--- EXERCISE DETAILS ---
Lines from the beginning of the data below through the one containing "The 2025–26 Harvesting" are to be printed exactly as they appear.

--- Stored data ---
• • •

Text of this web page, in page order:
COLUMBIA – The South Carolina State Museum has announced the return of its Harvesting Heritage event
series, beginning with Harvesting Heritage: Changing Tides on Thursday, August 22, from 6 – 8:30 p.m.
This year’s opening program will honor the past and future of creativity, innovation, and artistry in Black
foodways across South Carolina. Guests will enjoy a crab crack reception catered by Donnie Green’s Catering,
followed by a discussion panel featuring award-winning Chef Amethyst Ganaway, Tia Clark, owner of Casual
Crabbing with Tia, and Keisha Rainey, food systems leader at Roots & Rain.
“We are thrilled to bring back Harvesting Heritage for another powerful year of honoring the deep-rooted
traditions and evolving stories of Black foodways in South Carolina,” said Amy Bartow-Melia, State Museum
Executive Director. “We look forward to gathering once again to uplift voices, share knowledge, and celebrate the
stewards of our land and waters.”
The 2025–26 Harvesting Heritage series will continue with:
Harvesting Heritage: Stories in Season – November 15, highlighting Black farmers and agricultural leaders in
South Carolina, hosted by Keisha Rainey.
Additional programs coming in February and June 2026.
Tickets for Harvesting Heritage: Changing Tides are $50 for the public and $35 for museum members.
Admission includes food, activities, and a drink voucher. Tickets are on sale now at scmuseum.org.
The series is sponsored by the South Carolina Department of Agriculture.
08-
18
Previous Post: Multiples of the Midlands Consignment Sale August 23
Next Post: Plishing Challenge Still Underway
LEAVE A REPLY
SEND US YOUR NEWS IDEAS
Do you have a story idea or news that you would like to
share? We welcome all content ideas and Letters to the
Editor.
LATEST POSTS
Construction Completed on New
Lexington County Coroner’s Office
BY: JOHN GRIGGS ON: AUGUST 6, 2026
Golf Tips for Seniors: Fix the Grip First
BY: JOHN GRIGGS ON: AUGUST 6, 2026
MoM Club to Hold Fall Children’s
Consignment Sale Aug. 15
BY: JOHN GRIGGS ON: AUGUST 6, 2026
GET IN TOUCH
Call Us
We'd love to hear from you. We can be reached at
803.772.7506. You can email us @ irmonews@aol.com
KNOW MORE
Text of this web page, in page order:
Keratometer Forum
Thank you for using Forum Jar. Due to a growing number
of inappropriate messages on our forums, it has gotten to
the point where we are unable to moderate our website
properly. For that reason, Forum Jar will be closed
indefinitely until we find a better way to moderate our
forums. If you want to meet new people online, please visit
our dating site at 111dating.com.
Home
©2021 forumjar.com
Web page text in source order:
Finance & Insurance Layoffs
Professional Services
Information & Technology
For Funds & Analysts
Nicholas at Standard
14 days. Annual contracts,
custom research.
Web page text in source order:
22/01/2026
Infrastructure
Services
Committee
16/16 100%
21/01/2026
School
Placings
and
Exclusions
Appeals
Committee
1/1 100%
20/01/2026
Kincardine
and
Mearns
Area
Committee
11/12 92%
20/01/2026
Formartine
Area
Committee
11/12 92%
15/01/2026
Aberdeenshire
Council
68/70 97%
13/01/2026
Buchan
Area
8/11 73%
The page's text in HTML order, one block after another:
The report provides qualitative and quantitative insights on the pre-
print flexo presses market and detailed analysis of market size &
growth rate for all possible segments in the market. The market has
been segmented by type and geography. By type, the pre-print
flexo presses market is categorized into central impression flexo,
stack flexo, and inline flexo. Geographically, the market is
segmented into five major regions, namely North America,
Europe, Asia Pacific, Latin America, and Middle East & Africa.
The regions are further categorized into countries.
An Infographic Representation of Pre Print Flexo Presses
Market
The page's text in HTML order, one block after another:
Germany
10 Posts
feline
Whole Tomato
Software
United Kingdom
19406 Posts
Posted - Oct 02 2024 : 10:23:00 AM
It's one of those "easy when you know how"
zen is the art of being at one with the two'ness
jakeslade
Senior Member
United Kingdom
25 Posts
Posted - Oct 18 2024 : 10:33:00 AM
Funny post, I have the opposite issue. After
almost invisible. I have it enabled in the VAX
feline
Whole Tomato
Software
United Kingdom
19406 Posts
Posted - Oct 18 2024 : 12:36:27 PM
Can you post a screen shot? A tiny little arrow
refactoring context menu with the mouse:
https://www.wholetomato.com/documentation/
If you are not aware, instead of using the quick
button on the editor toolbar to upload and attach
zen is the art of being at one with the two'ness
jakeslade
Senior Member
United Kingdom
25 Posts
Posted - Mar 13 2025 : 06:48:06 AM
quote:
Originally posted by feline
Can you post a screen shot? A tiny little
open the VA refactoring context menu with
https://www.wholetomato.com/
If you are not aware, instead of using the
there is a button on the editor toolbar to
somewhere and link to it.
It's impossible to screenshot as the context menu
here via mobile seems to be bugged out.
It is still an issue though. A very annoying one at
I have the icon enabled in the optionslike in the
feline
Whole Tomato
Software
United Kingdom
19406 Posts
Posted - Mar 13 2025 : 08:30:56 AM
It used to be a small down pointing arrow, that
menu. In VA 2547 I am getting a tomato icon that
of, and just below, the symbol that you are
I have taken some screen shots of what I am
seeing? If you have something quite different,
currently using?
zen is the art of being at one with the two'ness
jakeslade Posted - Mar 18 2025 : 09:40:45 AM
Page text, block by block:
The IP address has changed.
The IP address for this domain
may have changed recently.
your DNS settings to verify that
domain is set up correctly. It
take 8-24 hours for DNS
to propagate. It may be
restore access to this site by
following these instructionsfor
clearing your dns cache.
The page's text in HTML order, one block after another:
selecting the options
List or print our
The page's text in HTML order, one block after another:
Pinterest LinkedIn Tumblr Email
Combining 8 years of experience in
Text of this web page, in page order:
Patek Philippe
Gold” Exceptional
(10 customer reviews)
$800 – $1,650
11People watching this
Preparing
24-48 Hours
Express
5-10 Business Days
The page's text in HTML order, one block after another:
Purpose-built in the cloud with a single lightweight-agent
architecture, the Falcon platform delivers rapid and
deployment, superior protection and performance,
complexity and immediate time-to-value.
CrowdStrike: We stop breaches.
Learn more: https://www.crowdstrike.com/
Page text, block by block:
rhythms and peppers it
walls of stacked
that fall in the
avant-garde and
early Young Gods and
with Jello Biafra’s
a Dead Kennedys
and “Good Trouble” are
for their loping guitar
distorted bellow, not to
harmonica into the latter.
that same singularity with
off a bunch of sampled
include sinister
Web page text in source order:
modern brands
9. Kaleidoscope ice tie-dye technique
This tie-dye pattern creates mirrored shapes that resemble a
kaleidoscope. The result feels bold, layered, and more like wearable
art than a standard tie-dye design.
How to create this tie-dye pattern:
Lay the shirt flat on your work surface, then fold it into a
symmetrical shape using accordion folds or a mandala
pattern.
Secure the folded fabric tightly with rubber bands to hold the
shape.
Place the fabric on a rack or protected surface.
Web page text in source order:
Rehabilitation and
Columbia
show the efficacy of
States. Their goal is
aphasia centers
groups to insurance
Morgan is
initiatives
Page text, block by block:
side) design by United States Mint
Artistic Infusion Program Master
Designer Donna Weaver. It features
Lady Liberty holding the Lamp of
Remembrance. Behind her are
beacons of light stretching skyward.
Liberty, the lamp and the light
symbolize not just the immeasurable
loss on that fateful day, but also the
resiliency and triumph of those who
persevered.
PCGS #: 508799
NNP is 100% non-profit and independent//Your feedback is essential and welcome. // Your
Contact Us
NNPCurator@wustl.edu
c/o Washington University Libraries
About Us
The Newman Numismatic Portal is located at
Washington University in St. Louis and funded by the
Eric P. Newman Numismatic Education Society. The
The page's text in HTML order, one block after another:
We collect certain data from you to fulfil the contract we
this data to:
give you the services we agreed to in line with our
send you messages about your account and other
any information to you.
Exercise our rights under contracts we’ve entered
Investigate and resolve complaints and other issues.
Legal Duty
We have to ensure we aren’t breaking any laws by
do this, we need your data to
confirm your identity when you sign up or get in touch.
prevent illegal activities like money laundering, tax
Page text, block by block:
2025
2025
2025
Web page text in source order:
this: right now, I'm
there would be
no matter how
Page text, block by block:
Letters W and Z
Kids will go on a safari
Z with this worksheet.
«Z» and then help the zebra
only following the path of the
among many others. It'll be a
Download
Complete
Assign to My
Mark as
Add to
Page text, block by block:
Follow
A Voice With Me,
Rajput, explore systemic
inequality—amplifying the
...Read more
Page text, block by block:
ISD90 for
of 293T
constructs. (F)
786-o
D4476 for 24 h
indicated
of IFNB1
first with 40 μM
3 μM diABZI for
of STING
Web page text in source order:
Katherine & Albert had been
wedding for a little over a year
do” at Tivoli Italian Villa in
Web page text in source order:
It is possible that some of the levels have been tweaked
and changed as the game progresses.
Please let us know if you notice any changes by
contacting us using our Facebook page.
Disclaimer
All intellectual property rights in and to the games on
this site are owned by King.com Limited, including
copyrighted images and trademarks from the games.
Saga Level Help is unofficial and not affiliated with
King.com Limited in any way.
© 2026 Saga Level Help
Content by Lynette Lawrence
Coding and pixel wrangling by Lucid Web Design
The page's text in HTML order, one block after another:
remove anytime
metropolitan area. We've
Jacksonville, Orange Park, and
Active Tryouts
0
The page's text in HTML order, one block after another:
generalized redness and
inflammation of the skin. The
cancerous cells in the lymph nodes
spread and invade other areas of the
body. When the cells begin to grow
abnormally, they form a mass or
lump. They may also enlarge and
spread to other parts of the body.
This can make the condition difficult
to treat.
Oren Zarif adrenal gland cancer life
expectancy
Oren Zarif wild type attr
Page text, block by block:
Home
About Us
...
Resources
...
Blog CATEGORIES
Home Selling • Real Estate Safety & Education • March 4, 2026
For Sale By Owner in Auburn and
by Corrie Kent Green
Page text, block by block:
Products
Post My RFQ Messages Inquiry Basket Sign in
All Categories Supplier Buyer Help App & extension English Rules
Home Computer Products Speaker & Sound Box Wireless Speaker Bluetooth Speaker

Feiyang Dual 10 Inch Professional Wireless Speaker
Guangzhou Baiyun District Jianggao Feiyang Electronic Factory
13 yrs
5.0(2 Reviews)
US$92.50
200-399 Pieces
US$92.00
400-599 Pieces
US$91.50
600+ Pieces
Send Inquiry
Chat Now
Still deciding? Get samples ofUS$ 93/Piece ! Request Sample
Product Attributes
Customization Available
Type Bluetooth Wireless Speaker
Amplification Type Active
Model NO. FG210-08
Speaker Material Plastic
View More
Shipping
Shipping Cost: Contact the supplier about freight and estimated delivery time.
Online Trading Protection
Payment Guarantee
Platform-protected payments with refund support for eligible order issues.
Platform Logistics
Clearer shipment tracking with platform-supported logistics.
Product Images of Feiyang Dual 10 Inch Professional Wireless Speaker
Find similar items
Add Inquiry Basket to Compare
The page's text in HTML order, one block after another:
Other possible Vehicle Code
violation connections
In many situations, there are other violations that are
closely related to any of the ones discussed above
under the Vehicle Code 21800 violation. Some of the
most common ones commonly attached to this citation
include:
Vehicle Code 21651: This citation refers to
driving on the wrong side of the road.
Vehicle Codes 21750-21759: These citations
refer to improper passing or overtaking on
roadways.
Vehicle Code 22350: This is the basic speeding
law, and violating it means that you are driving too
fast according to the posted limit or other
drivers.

• • •

--- SOLUTION FOR THIS PROBLEM ---
Text of this web page, in page order:
COLUMBIA – The South Carolina State Museum has announced the return of its Harvesting Heritage event
series, beginning with Harvesting Heritage: Changing Tides on Thursday, August 22, from 6 – 8:30 p.m.
This year’s opening program will honor the past and future of creativity, innovation, and artistry in Black
foodways across South Carolina. Guests will enjoy a crab crack reception catered by Donnie Green’s Catering,
followed by a discussion panel featuring award-winning Chef Amethyst Ganaway, Tia Clark, owner of Casual
Crabbing with Tia, and Keisha Rainey, food systems leader at Roots & Rain.
“We are thrilled to bring back Harvesting Heritage for another powerful year of honoring the deep-rooted
traditions and evolving stories of Black foodways in South Carolina,” said Amy Bartow-Melia, State Museum
Executive Director. “We look forward to gathering once again to uplift voices, share knowledge, and celebrate the
stewards of our land and waters.”
The 2025–26 Harvesting Heritage series will continue with:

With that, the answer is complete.